— WORK INSTRUCTION —
Your task is to output the listing exactly, leaving every image out.

··· RECORD SET

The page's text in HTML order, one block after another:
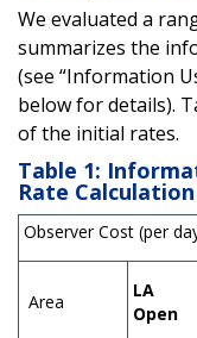
We evaluated a
summarizes the
(see “Information
below for details).
of the initial rates.
Table 1:
Rate Calculation
Observer Cost (per
Area
LA
Open
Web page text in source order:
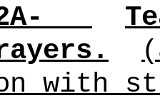
with
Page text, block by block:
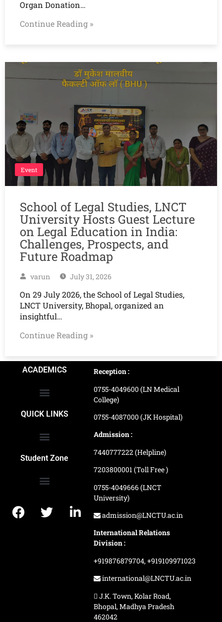
Organ Donation…
Continue Reading »
Event
School of Legal Studies, LNCT
University Hosts Guest Lecture
on Legal Education in India:
Challenges, Prospects, and
Future Roadmap
varun July 31, 2026
On 29 July 2026, the School of Legal Studies,
LNCT University, Bhopal, organized an
insightful…
Continue Reading »
ACADEMICS
QUICK LINKS
Student Zone
Reception :
0755-4049600 (LN Medical
College)
0755-4087000 (JK Hospital)
Admission :
7440777222 (Helpline)
7203800001 (Toll Free )
0755-4049666 (LNCT
University)
admission@LNCTU.ac.in
International Relations
Division :
+919876879704,+919109971023
international@LNCTU.ac.in
J.K. Town, Kolar Road,
Bhopal, Madhya Pradesh
462042
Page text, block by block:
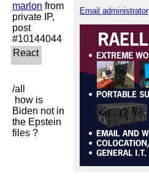
Email administrator
marlon from
private IP,
post
/all
Biden not in
the Epstein
files ?
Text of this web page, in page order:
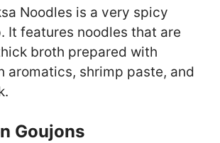
Noodles is a very spicy
It features noodles that are
broth prepared with
aromatics, shrimp paste, and
Goujons
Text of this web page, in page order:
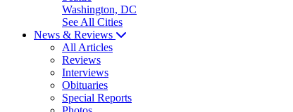
Washington, DC
See All Cities
News & Reviews
All Articles
Reviews
Interviews
Obituaries
Special Reports
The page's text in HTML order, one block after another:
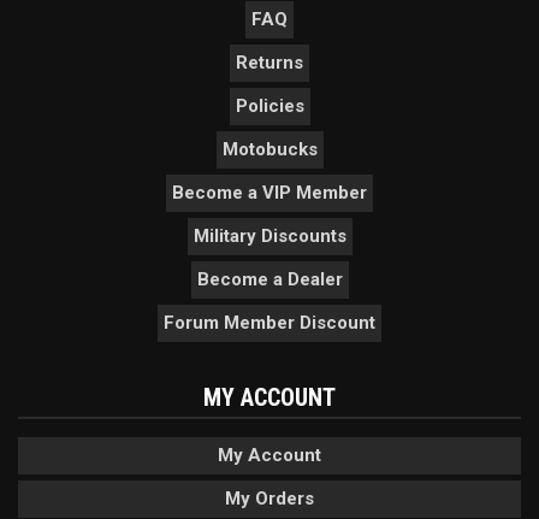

······

— WORKED SOLUTION —
The page's text in HTML order, one block after another:
We evaluated a
summarizes the
(see “Information
below for details).
of the initial rates.
Table 1:
Rate Calculation
Observer Cost (per
Area
LA
Open
Web page text in source order:
with
Page text, block by block:
Organ Donation…
Continue Reading »
Event
School of Legal Studies, LNCT
University Hosts Guest Lecture
on Legal Education in India:
Challenges, Prospects, and
Future Roadmap
varun July 31, 2026
On 29 July 2026, the School of Legal Studies,
LNCT University, Bhopal, organized an
insightful…
Continue Reading »
ACADEMICS
QUICK LINKS
Student Zone
Reception :
0755-4049600 (LN Medical
College)
0755-4087000 (JK Hospital)
Admission :
7440777222 (Helpline)
7203800001 (Toll Free )
0755-4049666 (LNCT
University)
admission@LNCTU.ac.in
International Relations
Division :
+919876879704,+919109971023
international@LNCTU.ac.in
J.K. Town, Kolar Road,
Bhopal, Madhya Pradesh
462042
Page text, block by block:
Email administrator
marlon from
private IP,
post
/all
Biden not in
the Epstein
files ?
Text of this web page, in page order:
Noodles is a very spicy
It features noodles that are
broth prepared with
aromatics, shrimp paste, and
Goujons
Text of this web page, in page order:
Washington, DC
See All Cities
News & Reviews
All Articles
Reviews
Interviews
Obituaries
Special Reports
The page's text in HTML order, one block after another:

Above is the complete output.